* **Exercise**: Without copying the images, write out all the entries below verbatim.

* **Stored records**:
******

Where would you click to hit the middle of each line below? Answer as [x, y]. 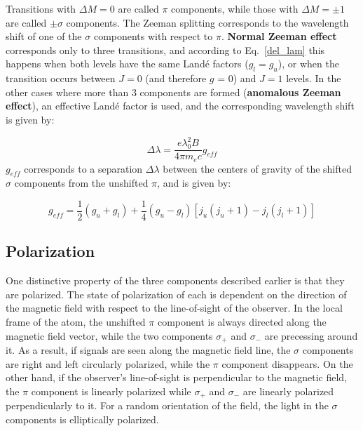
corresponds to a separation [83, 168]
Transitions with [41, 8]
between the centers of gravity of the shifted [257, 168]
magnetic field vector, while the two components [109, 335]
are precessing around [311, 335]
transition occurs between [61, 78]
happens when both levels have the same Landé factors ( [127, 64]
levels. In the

******

* **Result**:
Where would you click to hit the middle of each line below? Answer as [x, y]. 
corresponds to a separation [83, 168]
Transitions with [41, 8]
between the centers of gravity of the shifted [257, 168]
magnetic field vector, while the two components [109, 335]
are precessing around [311, 335]
transition occurs between [61, 78]
happens when both levels have the same Landé factors ( [127, 64]
levels. In the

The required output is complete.